--- START ---

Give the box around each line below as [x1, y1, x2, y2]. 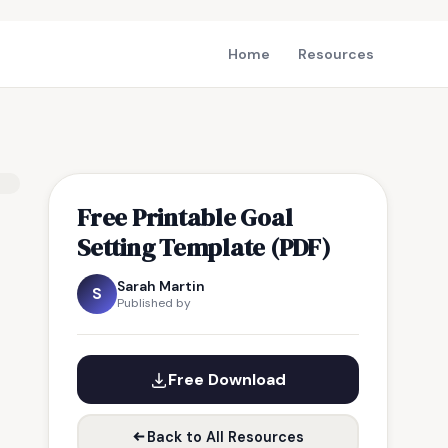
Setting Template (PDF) [77, 230, 331, 264]
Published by [117, 295, 191, 311]
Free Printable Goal [77, 200, 293, 234]
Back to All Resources [147, 427, 304, 446]
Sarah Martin [117, 277, 205, 295]
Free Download [168, 369, 286, 390]
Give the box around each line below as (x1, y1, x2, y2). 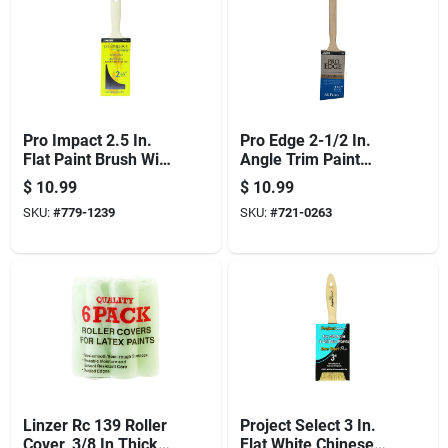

--- END ---

What you give back should be exactly the lines from the top of the data above down to and including the line with "Free Download [168, 369, 286, 390]", minus any pictures.

__EXPECTED OUTPUT__.
Give the box around each line below as [x1, y1, x2, y2]. 
Setting Template (PDF) [77, 230, 331, 264]
Published by [117, 295, 191, 311]
Free Printable Goal [77, 200, 293, 234]
Back to All Resources [147, 427, 304, 446]
Sarah Martin [117, 277, 205, 295]
Free Download [168, 369, 286, 390]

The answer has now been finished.